TASK ITEM:
Bring together all lines of the material below that contain the string "borrning".

Start of Block

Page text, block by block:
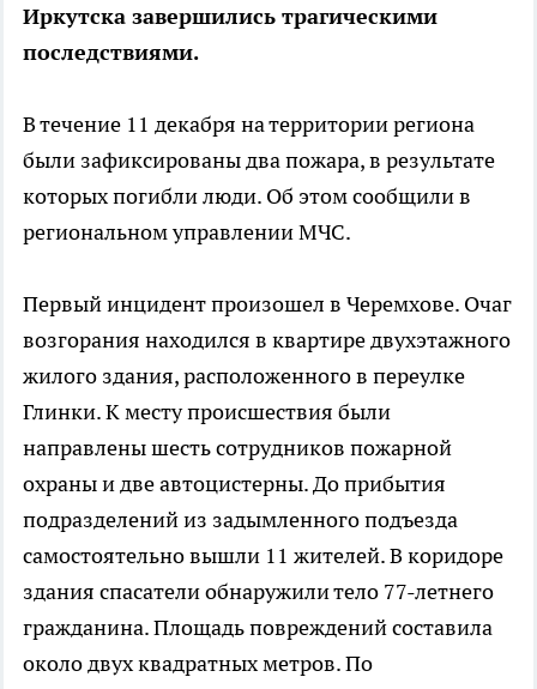
Иркутска завершились трагическими
последствиями.
В течение 11 декабря на территории региона
были зафиксированы два пожара, в результате
которых погибли люди. Об этом сообщили в
региональном управлении МЧС.
Первый инцидент произошел в Черемхове. Очаг
возгорания находился в квартире двухэтажного
жилого здания, расположенного в переулке
Глинки. К месту происшествия были
направлены шесть сотрудников пожарной
охраны и две автоцистерны. До прибытия
подразделений из задымленного подъезда
самостоятельно вышли 11 жителей. В коридоре
здания спасатели обнаружили тело 77-летнего
гражданина. Площадь повреждений составила
около двух квадратных метров. По
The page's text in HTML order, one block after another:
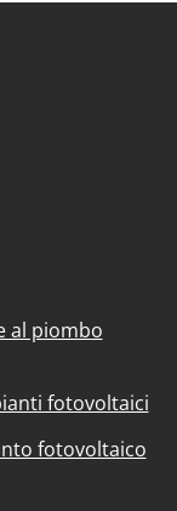
al piombo
fotovoltaici
fotovoltaico
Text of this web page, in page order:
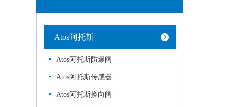
Atos阿托斯
Atos阿托斯防爆阀
Atos阿托斯传感器
Atos阿托斯换向阀
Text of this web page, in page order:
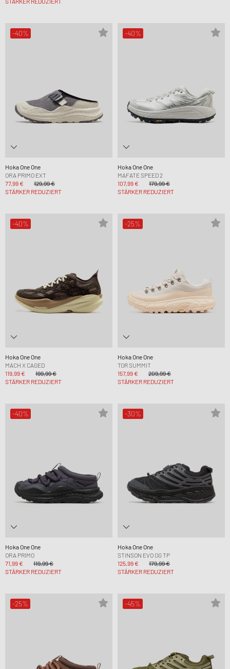
-40%
Hoka One One
ORA PRIMO EXT
77,99 €
129,99 €
STÄRKER REDUZIERT
-40%
Hoka One One
MAFATE SPEED 2
107,99 €
179,99 €
STÄRKER REDUZIERT
-40%
Hoka One One
MACH X CAGED
119,99 €
199,99 €
STÄRKER REDUZIERT
-25%
Hoka One One
TOR SUMMIT
157,99 €
209,99 €
STÄRKER REDUZIERT
-40%
Hoka One One
ORA PRIMO
71,99 €
119,99 €
STÄRKER REDUZIERT
-30%
Hoka One One
STINSON EVO OG TP
125,99 €
179,99 €
STÄRKER REDUZIERT
-25% -45%
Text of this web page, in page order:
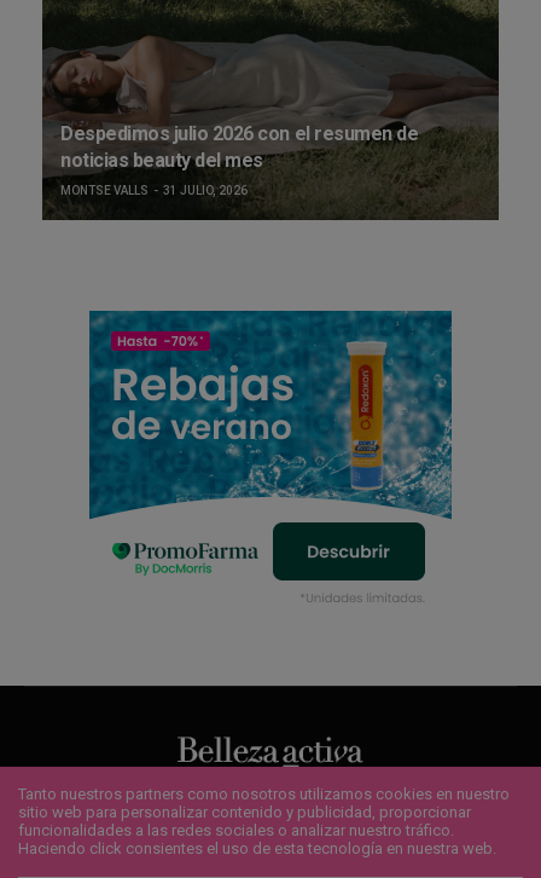
Despedimos julio 2026 con el resumen de
noticias beauty del mes
MONTSE VALLS 31 JULIO, 2026
QUIENES SOMOS ¿QUIERES ANUNCIARTE?
CONTACTO
POLÍTICA DE COOKIES
AVISO LEGAL SUSCRÍBETE
Tanto nuestros partners como nosotros utilizamos cookies en nuestro
sitio web para personalizar contenido y publicidad, proporcionar
funcionalidades a las redes sociales o analizar nuestro tráfico.
Haciendo click consientes el uso de esta tecnología en nuestra web.
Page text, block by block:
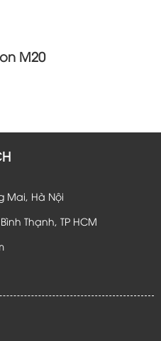
M20
Mai, Hà Nội
Thạnh, TP HCM
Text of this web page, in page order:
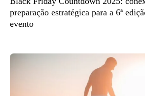
preparação estratégica para a 6ª
evento
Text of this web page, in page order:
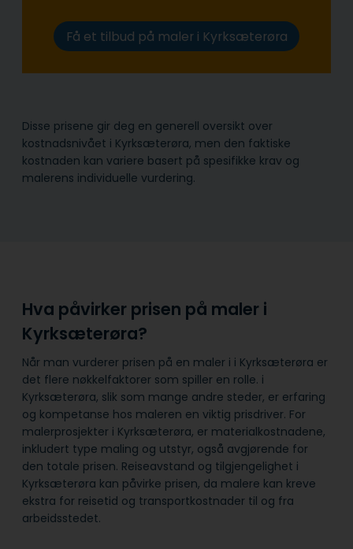
Få et tilbud på maler i Kyrksæterøra
Disse prisene gir deg en generell oversikt over
kostnadsnivået i Kyrksæterøra, men den faktiske
kostnaden kan variere basert på spesifikke krav og
malerens individuelle vurdering.
Hva påvirker prisen på maler i
Kyrksæterøra?
Når man vurderer prisen på en maler i i Kyrksæterøra er
det flere nøkkelfaktorer som spiller en rolle. i
Kyrksæterøra, slik som mange andre steder, er erfaring
og kompetanse hos maleren en viktig prisdriver. For
malerprosjekter i Kyrksæterøra, er materialkostnadene,
inkludert type maling og utstyr, også avgjørende for
den totale prisen. Reiseavstand og tilgjengelighet i
Kyrksæterøra kan påvirke prisen, da malere kan kreve
ekstra for reisetid og transportkostnader til og fra
arbeidsstedet.
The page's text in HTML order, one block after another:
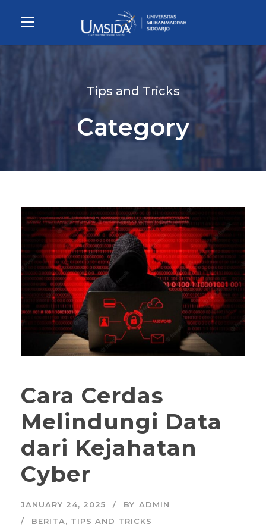
Tips and Tricks
Category
Cara Cerdas
Melindungi Data
dari Kejahatan
Cyber
JANUARY 24, 2025 BY ADMIN
BERITA, TIPS AND TRICKS
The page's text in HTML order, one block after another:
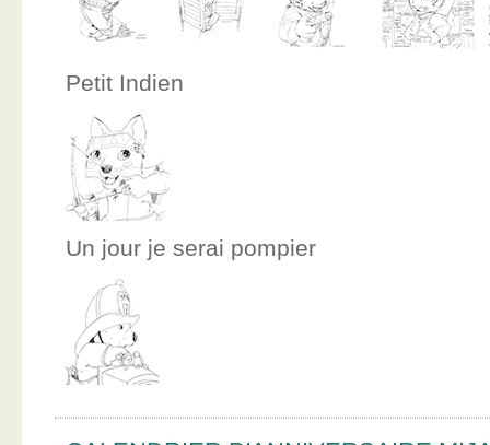
Petit Indien
Un jour je serai pompier
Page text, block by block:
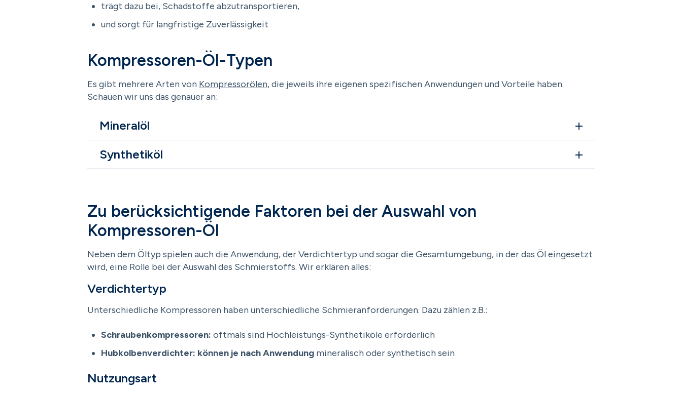
trägt dazu bei, Schadstoffe abzutransportieren,
und sorgt für langfristige Zuverlässigkeit
Kompressoren-Öl-Typen
Es gibt mehrere Arten von Kompressorölen, die jeweils ihre eigenen spezifischen Anwendungen und Vorteile haben.
Schauen wir uns das genauer an:
Mineralöl
Synthetiköl
Zu berücksichtigende Faktoren bei der Auswahl von
Kompressoren-Öl
Neben dem Öltyp spielen auch die Anwendung, der Verdichtertyp und sogar die Gesamtumgebung, in der das Öl eingesetzt
wird, eine Rolle bei der Auswahl des Schmierstoffs. Wir erklären alles:
Verdichtertyp
Unterschiedliche Kompressoren haben unterschiedliche Schmieranforderungen. Dazu zählen z.B.:
Schraubenkompressoren: oftmals sind Hochleistungs-Synthetiköle erforderlich
Hubkolbenverdichter: können je nach Anwendung mineralisch oder synthetisch sein
Nutzungsart
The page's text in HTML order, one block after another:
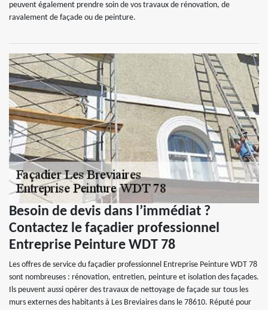
peuvent également prendre soin de vos travaux de rénovation, de
ravalement de façade ou de peinture.
Besoin de devis dans l’immédiat ?
Contactez le façadier professionnel
Entreprise Peinture WDT 78
Les offres de service du façadier professionnel Entreprise Peinture WDT 78
sont nombreuses : rénovation, entretien, peinture et isolation des façades.
Ils peuvent aussi opérer des travaux de nettoyage de façade sur tous les
murs externes des habitants à Les Breviaires dans le 78610. Réputé pour
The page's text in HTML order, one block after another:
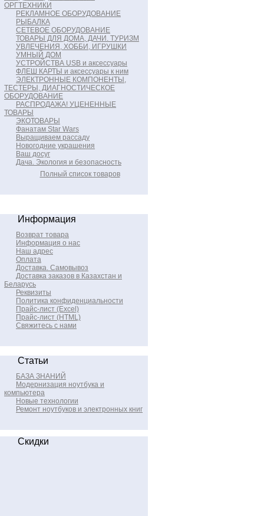
ОРГТЕХНИКИ
РЕКЛАМНОЕ ОБОРУДОВАНИЕ
РЫБАЛКА
СЕТЕВОЕ ОБОРУДОВАНИЕ
ТОВАРЫ ДЛЯ ДОМА, ДАЧИ. ТУРИЗМ
УВЛЕЧЕНИЯ, ХОББИ, ИГРУШКИ
УМНЫЙ ДОМ
УСТРОЙСТВА USB и аксессуары
ФЛЕШ КАРТЫ и аксессуары к ним
ЭЛЕКТРОННЫЕ КОМПОНЕНТЫ,
ТЕСТЕРЫ, ДИАГНОСТИЧЕСКОЕ
ОБОРУДОВАНИЕ
РАСПРОДАЖА! УЦЕНЕННЫЕ
ТОВАРЫ
ЭКОТОВАРЫ
Фанатам Star Wars
Выращиваем рассаду
Новогодние украшения
Ваш досуг
Дача. Экология и безопасность
Полный список товаров
Информация
Возврат товара
Информация о нас
Наш адрес
Оплата
Доставка. Самовывоз
Доставка заказов в Казахстан и
Беларусь
Реквизиты
Политика конфиденциальности
Прайс-лист (Excel)
Прайс-лист (HTML)
Свяжитесь с нами
Статьи
БАЗА ЗНАНИЙ
Модернизация ноутбука и
компьютера
Новые технологии
Ремонт ноутбуков и электронных книг
Скидки
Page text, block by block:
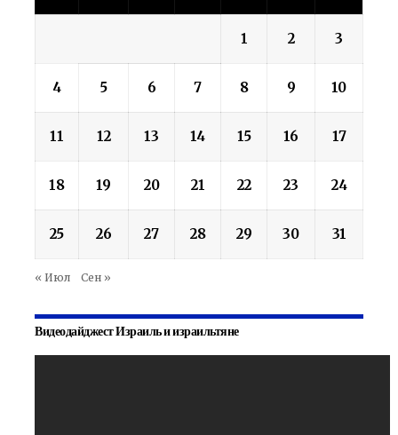
1 2 3
4 5 6 7 8 9 10
11 12 13 14 15 16 17
18 19 20 21 22 23 24
25 26 27 28 29 30 31
« Июл Сен »
Видеодайджест Израиль и израильтяне
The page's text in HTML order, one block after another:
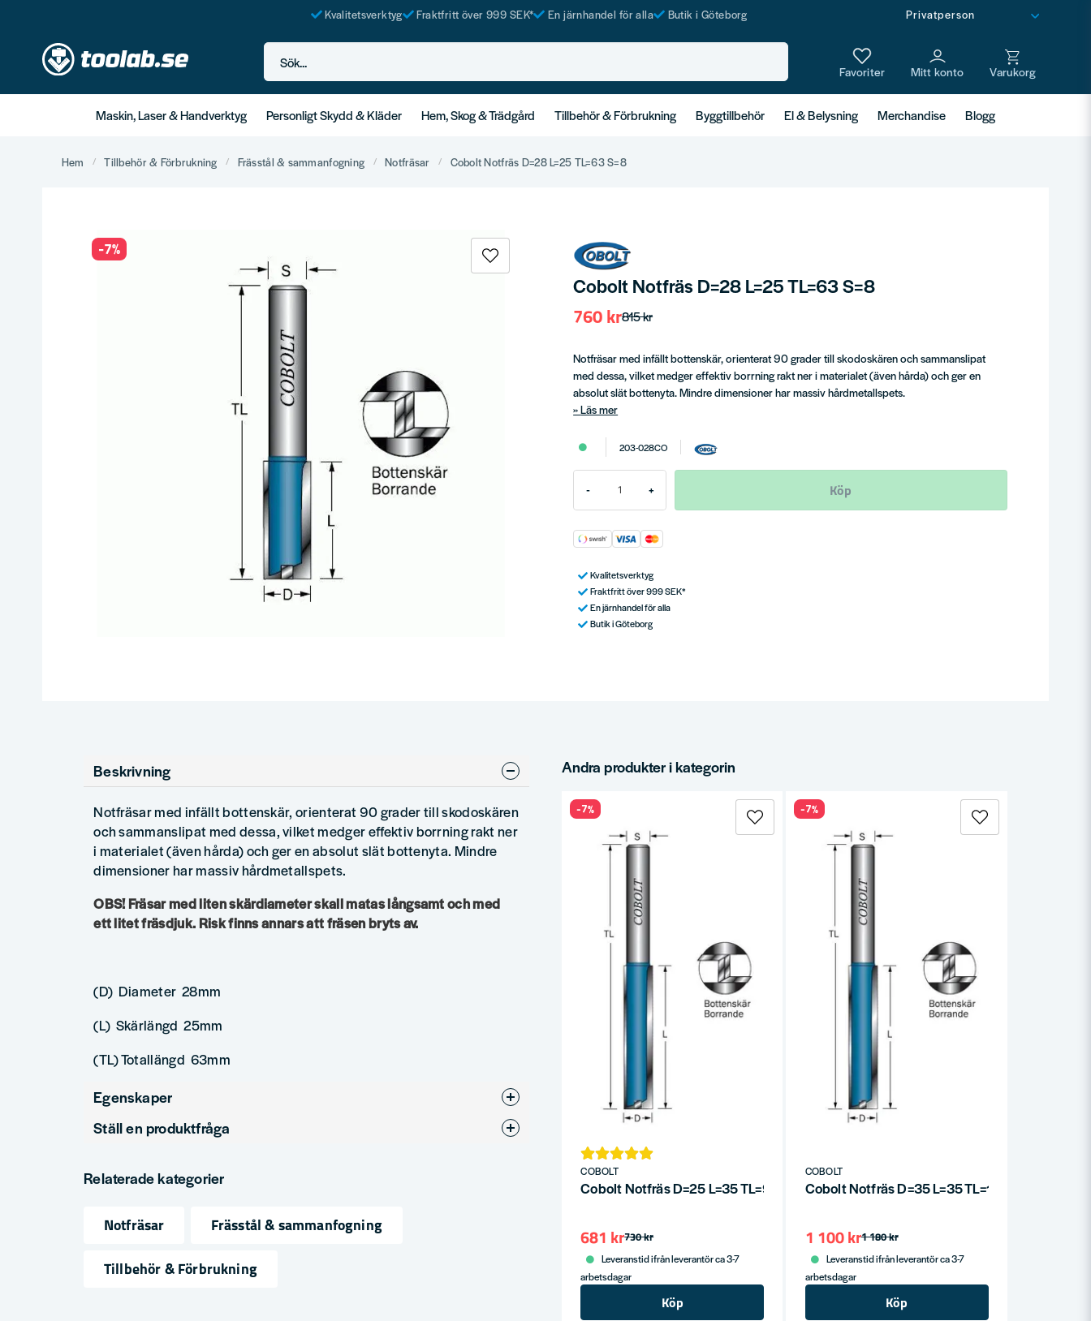
Kvalitetsverktyg Fraktfritt över 999 SEK* En järnhandel för alla Butik i Göteborg
Sök...
Maskin, Laser & Handverktyg Personligt Skydd & Kläder Hem, Skog & Trädgård Tillbehör & Förbrukning Byggtillbehör El & Belysning Merchandise Blogg
Hem Tillbehör & Förbrukning Frässtål & sammanfogning Notfräsar Cobolt Notfräs D=28 L=25 TL=63 S=8
-7%
Cobolt Notfräs D=28 L=25 TL=63 S=8
815 kr
760 kr
Notfräsar med infällt bottenskär, orienterat 90 grader till skodoskären och sammanslipat
med dessa, vilket medger effektiv borrning rakt ner i materialet (även hårda) och ger en
absolut slät bottenyta. Mindre dimensioner har massiv hårdmetallspets.
Läs mer
203-028CO
- + Köp
Kvalitetsverktyg
Fraktfritt över 999 SEK*
En järnhandel för alla
Butik i Göteborg
Beskrivning
Notfräsar med infällt bottenskär, orienterat 90 grader till skodoskären
och sammanslipat med dessa, vilket medger effektiv borrning rakt ner
i materialet (även hårda) och ger en absolut slät bottenyta. Mindre
dimensioner har massiv hårdmetallspets.
OBS! Fräsar med liten skärdiameter skall matas långsamt och med
ett litet fräsdjuk. Risk finns annars att fräsen bryts av.
(D) Diameter 28mm
(L) Skärlängd 25mm
(TL) Totallängd 63mm
Egenskaper
Produkttyp
Ställ en produktfråga
Fråga oss något om denna produkten...
Relaterade kategorier
Notfräsar
Frässtål & sammanfogning
Tillbehör & Förbrukning
Andra produkter i kategorin
COBOLT
Cobolt Notfräs D=25 L=35 TL=90
730 kr
681 kr
Leveranstid ifrån leverantör ca 3-7
arbetsdagar
Köp
-7%
COBOLT
Cobolt Notfräs D=35 L=35 TL=100
1 180 kr
1 100 kr
Leveranstid ifrån leverantör ca 3-7
arbetsdagar
Köp
-7%

End of Block

ANSWER TO THIS EXERCISE:
med dessa, vilket medger effektiv borrning rakt ner i materialet (även hårda) och ger en
och sammanslipat med dessa, vilket medger effektiv borrning rakt ner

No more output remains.